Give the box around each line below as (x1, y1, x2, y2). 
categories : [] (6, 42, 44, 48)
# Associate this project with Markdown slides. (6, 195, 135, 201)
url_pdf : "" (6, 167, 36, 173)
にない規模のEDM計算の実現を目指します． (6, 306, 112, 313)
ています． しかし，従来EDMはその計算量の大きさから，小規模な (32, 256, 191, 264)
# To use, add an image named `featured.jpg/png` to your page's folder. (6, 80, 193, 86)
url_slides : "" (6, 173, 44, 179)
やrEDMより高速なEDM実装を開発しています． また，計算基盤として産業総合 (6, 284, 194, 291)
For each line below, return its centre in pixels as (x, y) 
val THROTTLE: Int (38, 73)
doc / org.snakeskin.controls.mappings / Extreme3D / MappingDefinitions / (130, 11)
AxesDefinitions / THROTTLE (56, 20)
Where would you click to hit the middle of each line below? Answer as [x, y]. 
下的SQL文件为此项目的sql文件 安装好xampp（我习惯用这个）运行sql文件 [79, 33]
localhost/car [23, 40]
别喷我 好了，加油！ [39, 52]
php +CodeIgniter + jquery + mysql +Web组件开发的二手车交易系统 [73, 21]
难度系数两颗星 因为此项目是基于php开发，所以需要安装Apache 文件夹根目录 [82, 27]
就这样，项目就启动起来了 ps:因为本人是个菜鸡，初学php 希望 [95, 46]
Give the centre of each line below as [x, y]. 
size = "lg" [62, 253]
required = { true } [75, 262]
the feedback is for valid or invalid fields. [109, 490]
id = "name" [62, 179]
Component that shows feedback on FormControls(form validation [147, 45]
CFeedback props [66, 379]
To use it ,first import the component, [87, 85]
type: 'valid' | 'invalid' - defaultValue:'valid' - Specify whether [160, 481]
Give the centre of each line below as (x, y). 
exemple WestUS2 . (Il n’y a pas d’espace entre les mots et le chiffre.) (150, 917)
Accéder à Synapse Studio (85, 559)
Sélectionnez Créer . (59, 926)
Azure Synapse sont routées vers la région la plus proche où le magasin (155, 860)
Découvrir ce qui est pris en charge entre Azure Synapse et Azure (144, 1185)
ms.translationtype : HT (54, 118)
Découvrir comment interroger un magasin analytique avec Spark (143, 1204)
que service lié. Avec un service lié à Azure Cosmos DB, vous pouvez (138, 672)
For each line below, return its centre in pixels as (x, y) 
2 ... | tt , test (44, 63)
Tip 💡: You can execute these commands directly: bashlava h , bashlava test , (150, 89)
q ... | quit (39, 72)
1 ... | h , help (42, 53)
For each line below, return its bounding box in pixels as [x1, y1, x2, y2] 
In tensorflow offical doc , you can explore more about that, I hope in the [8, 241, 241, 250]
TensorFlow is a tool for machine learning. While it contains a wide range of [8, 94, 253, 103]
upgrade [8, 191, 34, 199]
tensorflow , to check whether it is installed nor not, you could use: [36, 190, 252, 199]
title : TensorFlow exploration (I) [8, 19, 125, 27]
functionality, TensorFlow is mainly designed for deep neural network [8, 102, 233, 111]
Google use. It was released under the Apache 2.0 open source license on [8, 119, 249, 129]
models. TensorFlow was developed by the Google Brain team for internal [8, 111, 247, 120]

• _ASSIGNMENT_:
Each line of the data that contains "centre" belongs in the answer.

• _COMPLETED TASK_:
For each line below, return its centre in pixels as (x, y) 
Give the centre of each line below as [x, y]. 
Give the centre of each line below as (x, y). 
For each line below, return its centre in pixels as (x, y) 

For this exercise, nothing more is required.